Comme quand le vent du matin
a eu raison
de la dernière bougie.

Il y a en nous un si profond silence
qu’une comète
en route vers la nuit des filles de nos filles, nous l’entendrions.
(Philippe Jaccottet, Leçons, 1969)

 

Cessato ogni soffiare.

Come quando il vento del mattino
ha vinto
l’ultima candela.

C’è in noi così profondo silenzio
che una cometa –
sulla rotta verso la notte delle figlie delle nostre figlie –
noi la udremmo.

 

Scrittura e silenzio coincideranno, dunque: nel senso che il silenzio, unico garante della serietà della scrittura, parlerà traverso di essa e la scrittura – qui, su questa pagina – lascerà affiorare il silenzio degli spazi bianchi, degli a capo, e questo accadrà anche dal cerchio delle “o”, dalla pancia delle “a”, dal vaso aperto in alto delle “u”, dal vaso capovolto e aperto in basso delle “n”, dal doppio vaso saldato e capovolto delle “m”, dagli occhielli oppostamente orientati delle “b” e delle “d”, dal punto che si stacca dal corpo della lettera delle “i”, dal vuoto di due “l” parallele (“ll”) …
Ed essendo scrittura pure il ritmo delle torri e delle mura, degli argini degli stagni, delle onde erbose su quegli argini, dell’andare delle nubi e del variare della luce (ora del giorno, stagione dell’anno) anche quella scrittura sarà voce incomparabile del silenzio.

Naturale, allora, vedere un essere umano camminare lungo le mura e i suoi passi infiammarsi, come dice René Char: (…) le feu surgissait sur ses pas, faisant de cet homme une lumière de toujours et une torche interrogative (Éloge d’une Soupçonnée, 1988) – il fuoco s’accendeva sui suoi passi rendendo quest’uomo una luce di sempre e una torcia interrogante.

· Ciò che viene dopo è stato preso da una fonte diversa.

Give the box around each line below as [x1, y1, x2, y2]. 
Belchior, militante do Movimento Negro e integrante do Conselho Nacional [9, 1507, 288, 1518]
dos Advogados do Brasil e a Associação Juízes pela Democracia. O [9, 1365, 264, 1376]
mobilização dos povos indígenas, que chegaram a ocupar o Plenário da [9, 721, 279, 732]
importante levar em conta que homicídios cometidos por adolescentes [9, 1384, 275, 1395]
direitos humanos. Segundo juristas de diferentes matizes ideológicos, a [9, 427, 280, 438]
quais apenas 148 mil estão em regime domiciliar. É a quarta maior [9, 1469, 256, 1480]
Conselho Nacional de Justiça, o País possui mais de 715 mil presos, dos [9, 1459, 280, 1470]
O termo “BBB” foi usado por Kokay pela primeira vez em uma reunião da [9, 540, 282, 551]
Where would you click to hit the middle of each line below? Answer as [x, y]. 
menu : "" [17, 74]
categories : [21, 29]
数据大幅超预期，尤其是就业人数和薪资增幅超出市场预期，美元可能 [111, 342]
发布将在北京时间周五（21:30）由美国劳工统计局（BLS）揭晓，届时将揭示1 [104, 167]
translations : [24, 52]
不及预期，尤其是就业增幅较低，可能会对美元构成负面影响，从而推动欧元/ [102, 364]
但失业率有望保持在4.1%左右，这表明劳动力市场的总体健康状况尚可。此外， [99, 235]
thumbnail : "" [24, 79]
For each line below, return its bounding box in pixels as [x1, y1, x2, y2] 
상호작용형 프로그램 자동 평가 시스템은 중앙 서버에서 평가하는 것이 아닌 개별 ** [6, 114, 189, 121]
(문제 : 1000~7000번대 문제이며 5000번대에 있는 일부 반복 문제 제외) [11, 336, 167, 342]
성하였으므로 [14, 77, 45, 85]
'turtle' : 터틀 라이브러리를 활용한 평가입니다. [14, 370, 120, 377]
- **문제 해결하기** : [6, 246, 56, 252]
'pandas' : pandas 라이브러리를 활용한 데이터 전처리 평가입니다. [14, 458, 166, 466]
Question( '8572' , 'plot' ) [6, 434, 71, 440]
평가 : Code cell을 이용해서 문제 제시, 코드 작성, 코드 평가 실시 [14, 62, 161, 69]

… e da qualche anno il silenzio odora del fragore della motocicletta di John Berger che, scendendo da Nord, da Quincy, viene a sollevare spruzzi di salmastro lungo l’argine delle saline: lo vedo, sta seduto con la schiena appoggiata contro il muro esterno di Aigues Mortes, mentre disegna nel taccuino e le pagine si trasformano in un nuovo portolano del Mediterraneo. Aleppo: città martire. Sarajevo: città martire. Tripoli: città martire.

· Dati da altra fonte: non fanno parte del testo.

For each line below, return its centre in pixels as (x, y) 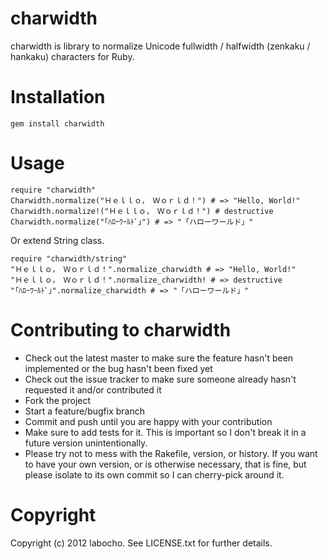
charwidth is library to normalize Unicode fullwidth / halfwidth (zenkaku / (160, 46)
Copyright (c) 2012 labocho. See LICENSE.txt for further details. (141, 543)
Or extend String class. (57, 240)
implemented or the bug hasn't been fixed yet (118, 368)
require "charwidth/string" (69, 258)
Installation (58, 97)
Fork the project (58, 400)
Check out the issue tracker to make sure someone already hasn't (160, 379)
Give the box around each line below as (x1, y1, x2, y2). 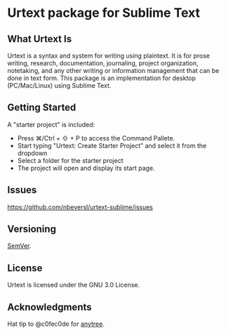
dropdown (17, 149, 48, 157)
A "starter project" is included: (7, 120, 95, 129)
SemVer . (7, 242, 32, 250)
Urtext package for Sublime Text (7, 5, 200, 21)
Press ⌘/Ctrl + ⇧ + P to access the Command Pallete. (17, 133, 175, 142)
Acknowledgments (7, 301, 93, 313)
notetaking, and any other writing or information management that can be (7, 67, 220, 74)
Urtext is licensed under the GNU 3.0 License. (7, 281, 140, 289)
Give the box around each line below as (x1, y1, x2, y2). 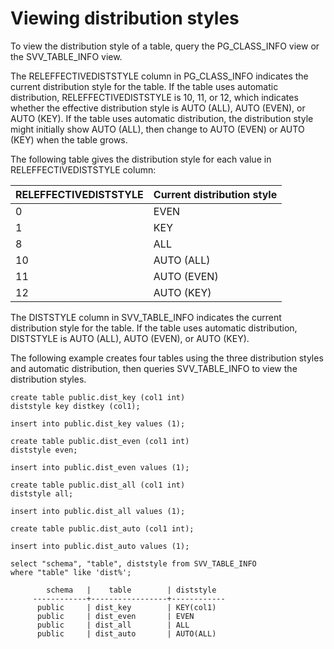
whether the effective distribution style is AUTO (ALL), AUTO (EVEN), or (10, 102, 306, 114)
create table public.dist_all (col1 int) (10, 480, 186, 490)
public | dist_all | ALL (36, 620, 190, 630)
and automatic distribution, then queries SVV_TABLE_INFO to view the (10, 362, 298, 374)
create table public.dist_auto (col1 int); (10, 523, 195, 534)
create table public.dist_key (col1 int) (10, 392, 186, 402)
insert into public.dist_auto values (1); (10, 541, 190, 551)
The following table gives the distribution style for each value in (10, 153, 272, 165)

Vaste le vicinanze di van Gogh, a ben pensarci: la Provenza finisce e ricomincia qui, da questa scrittura di acque e di storie umane; l’automutilazione non è, invero, atto d’insania, ma sacrificio offerto a irraggiungibili stelle, mobilissime e roteanti di silenzio.
L’artista davanti al campo di grano sovrastato dai corvi vede la violenza della storia e ne chiede ragione.

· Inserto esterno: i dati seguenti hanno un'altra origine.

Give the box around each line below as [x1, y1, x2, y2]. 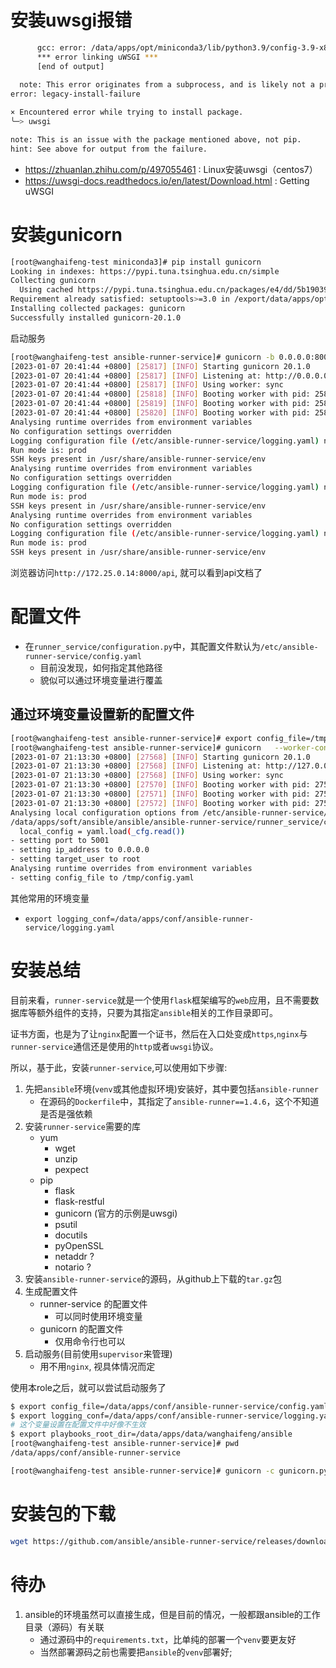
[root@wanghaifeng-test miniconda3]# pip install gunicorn [10, 257, 262, 267]
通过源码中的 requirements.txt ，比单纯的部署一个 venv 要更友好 [39, 1633, 297, 1645]
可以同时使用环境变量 [54, 1310, 143, 1322]
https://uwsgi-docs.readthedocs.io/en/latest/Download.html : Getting [24, 174, 310, 186]
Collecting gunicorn [10, 276, 97, 286]
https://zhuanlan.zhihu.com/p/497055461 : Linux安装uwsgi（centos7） [24, 163, 318, 175]
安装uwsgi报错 [10, 9, 133, 32]
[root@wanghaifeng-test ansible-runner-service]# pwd [10, 1439, 240, 1449]
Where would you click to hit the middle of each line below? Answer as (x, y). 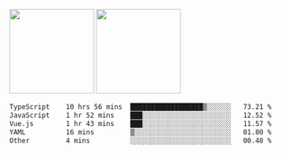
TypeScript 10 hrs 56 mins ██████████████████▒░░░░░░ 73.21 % (140, 107)
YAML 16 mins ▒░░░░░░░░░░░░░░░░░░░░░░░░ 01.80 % (140, 132)
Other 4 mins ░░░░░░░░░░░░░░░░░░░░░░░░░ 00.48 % (140, 140)
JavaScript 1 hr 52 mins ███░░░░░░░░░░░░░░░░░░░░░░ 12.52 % (140, 115)
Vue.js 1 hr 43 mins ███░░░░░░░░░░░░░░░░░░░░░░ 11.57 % (140, 123)
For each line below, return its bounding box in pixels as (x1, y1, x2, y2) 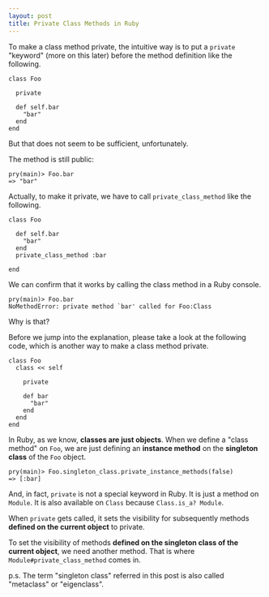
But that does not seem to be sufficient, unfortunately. (8, 139, 189, 148)
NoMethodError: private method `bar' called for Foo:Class (8, 302, 212, 311)
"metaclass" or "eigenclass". (8, 579, 104, 589)
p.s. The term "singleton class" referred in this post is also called (8, 570, 224, 580)
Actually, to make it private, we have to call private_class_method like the (8, 191, 252, 201)
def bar (23, 392, 49, 400)
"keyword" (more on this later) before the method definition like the (8, 50, 233, 60)
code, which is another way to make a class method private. (8, 341, 209, 350)
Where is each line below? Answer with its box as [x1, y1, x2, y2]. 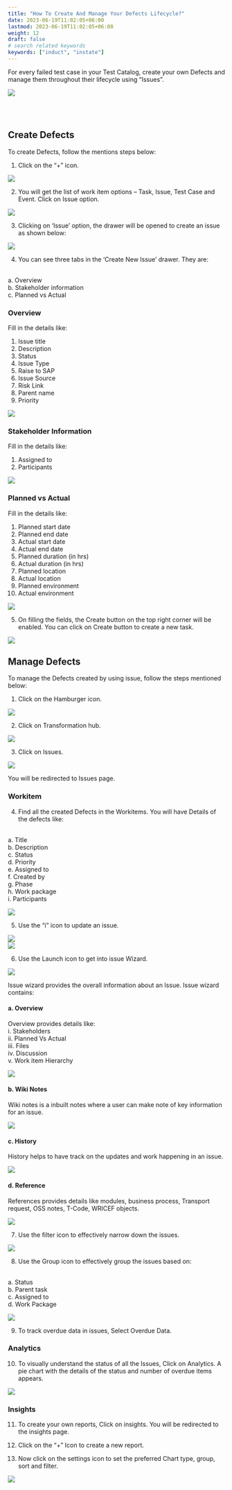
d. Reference [8, 1181, 46, 1190]
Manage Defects [8, 656, 81, 667]
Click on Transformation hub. [17, 721, 101, 730]
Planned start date [17, 522, 71, 531]
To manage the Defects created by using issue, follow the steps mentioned [8, 674, 222, 683]
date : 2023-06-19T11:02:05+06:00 [8, 17, 105, 24]
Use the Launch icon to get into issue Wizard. [17, 954, 148, 963]
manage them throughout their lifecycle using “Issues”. [8, 75, 165, 83]
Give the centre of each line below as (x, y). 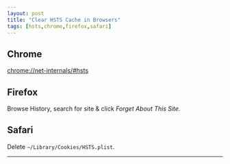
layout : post (26, 13)
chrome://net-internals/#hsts (48, 71)
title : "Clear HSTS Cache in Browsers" (64, 20)
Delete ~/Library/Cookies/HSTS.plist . (61, 147)
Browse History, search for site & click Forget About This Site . (94, 108)
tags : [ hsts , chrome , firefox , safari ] (59, 26)
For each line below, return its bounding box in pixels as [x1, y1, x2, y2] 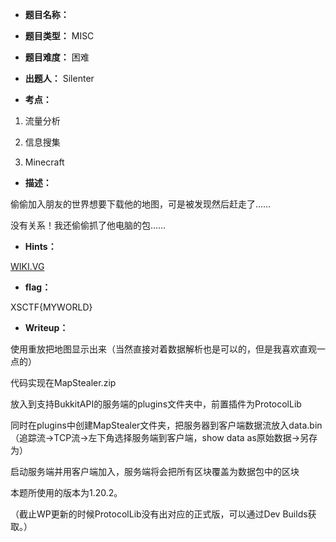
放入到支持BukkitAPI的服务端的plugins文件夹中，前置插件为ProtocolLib [10, 398, 302, 410]
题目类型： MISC [24, 30, 95, 42]
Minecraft [24, 156, 65, 168]
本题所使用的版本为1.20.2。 [10, 487, 123, 498]
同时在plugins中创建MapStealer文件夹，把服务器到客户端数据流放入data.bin [10, 419, 323, 431]
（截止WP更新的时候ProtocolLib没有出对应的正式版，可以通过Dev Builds [10, 508, 308, 520]
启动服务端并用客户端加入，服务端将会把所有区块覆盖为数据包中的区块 [10, 466, 300, 477]
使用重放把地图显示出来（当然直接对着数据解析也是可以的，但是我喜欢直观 [10, 343, 317, 355]
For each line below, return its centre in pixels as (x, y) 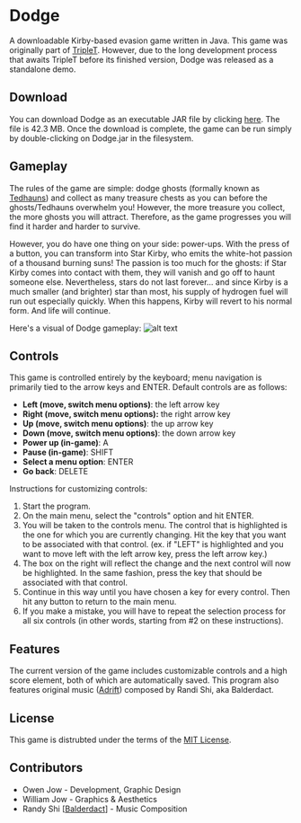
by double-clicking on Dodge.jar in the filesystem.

E la leggenda vuole che il poeta abitasse a Carpentras in una casa con un olivo sul tetto: ammirevole invenzione che pretende che lo studio di un poeta, la sua cucina, la sua camera da letto si facciano tutt’uno con le radici dell’albero nobilissimo, che la casa si continui in un tronco lavorato dal vento e attortosi traverso il tempo, che s’apra in una chioma permeabile alla luce e fruttificante quelle drupe che daranno poi l’olio per condire il pane, addolcire la pelle, amalgamare i colori.
E il Petrarca, narra la leggenda, avrebbe liberato la Valchiusa dal mostro che, infestando le acque del Sorga, periodicamente rapiva le fanciulle della regione: nottetempo, impugnata la spada, sarebbe andato incontro al mostro recidendogli il capo – l’opposto del poeta imbelle, deriso dal valente guerriero, ben altro dal poeta debole di corpo e di spirito, pallido chierico asserragliato tremebondo fra inutili carte.
Di Avignone, preziosissimi, rivedo i pallidi segni d’affresco di Simone Martini: Italia e Provenza: una sorellanza.

 

2.

Il pellegrinaggio dei Gitani alle Saintes Maries de la Mer è una processione anche di apparizioni, di accensioni dell’immaginazione. Dalla cripta portano fino al mare l’immagine della loro Santa “Nera”, di Santa Sara, la serva egizia che salvò le Marie conducendole miracolosamente in salvo attraverso il Mediterraneo fino agli acquitrini della Camargue. Ed è proprio la Santa Sara, nera e quasi confinata nella cripta rispetto alle due Sante venerate nella chiesa superiore, che i Gitani si sono scelta come patrona, riconoscendosi, orgogliosi, nella Santa più umile e certo più nobile proprio in ragione degli ostracismi, delle angherie, del disprezzo che ha dovuto subire.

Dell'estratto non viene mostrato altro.